● What is required
Leave out the pictures and retype, exactly, the lines below from the line with "More details on" up to and including the line with "representation of the", nothing more.

[Data extracted from a collection]
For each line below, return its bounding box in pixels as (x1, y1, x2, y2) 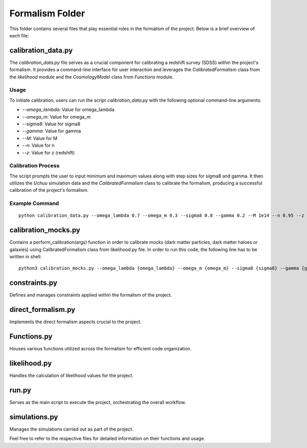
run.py (9, 386, 32, 394)
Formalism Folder (9, 8, 85, 19)
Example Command (9, 200, 59, 207)
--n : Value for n (22, 142, 55, 148)
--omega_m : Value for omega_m (22, 114, 91, 120)
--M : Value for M (22, 135, 58, 141)
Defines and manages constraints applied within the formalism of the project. (9, 292, 172, 298)
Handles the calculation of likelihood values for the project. (9, 372, 134, 378)
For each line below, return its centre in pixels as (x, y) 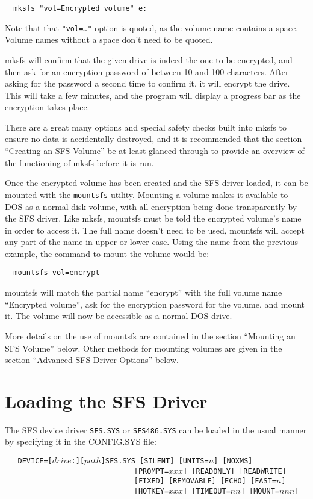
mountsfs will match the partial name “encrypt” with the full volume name (144, 292)
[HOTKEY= (151, 491)
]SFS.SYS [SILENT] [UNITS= (155, 461)
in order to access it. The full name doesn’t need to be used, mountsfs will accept (155, 230)
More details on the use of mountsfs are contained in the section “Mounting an (150, 336)
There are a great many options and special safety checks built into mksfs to (146, 127)
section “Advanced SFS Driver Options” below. (92, 360)
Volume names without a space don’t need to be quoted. (109, 39)
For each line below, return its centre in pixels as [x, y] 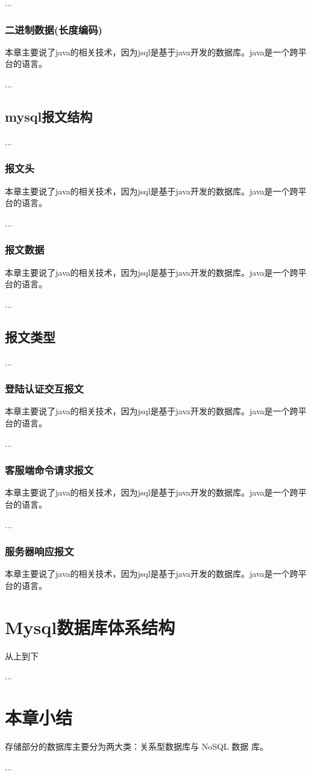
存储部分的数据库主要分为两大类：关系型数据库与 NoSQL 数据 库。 [137, 746]
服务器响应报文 [39, 551]
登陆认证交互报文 [44, 389]
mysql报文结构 [49, 116]
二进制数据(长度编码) [54, 29]
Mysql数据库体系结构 [90, 627]
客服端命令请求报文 [49, 470]
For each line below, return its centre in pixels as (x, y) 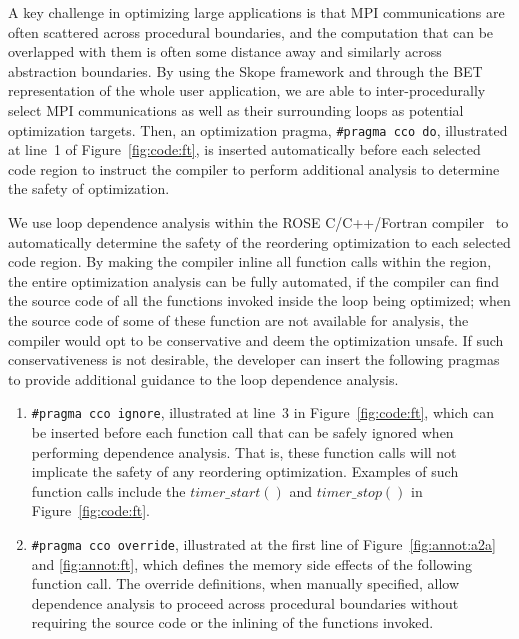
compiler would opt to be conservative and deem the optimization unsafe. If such (256, 339)
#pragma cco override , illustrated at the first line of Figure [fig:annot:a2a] (263, 543)
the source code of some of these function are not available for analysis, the (238, 319)
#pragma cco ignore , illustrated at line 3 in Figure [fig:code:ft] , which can (262, 412)
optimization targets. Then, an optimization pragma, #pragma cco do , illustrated (258, 129)
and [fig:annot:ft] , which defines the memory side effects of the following (251, 563)
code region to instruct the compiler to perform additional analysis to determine (254, 168)
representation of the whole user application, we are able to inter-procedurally (247, 90)
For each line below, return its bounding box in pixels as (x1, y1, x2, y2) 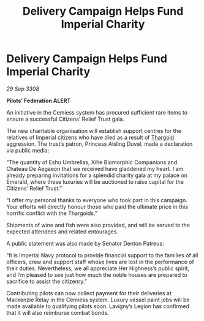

● Response area
More details on the use of mountsfs are contained in the section “Mounting an (150, 336)
There are a great many options and special safety checks built into mksfs to (146, 127)
section “Advanced SFS Driver Options” below. (92, 360)
Volume names without a space don’t need to be quoted. (109, 39)
For each line below, return its centre in pixels as [x, y] 
存储部分的数据库主要分为两大类：关系型数据库与 NoSQL 数据 库。 [137, 746]
服务器响应报文 [39, 551]
登陆认证交互报文 [44, 389]
mysql报文结构 [49, 116]
二进制数据(长度编码) [54, 29]
Mysql数据库体系结构 [90, 627]
客服端命令请求报文 [49, 470]
For each line below, return its centre in pixels as (x, y) 
compiler would opt to be conservative and deem the optimization unsafe. If such (256, 339)
#pragma cco override , illustrated at the first line of Figure [fig:annot:a2a] (263, 543)
the source code of some of these function are not available for analysis, the (238, 319)
#pragma cco ignore , illustrated at line 3 in Figure [fig:code:ft] , which can (262, 412)
optimization targets. Then, an optimization pragma, #pragma cco do , illustrated (258, 129)
and [fig:annot:ft] , which defines the memory side effects of the following (251, 563)
code region to instruct the compiler to perform additional analysis to determine (254, 168)
representation of the whole user application, we are able to inter-procedurally (247, 90)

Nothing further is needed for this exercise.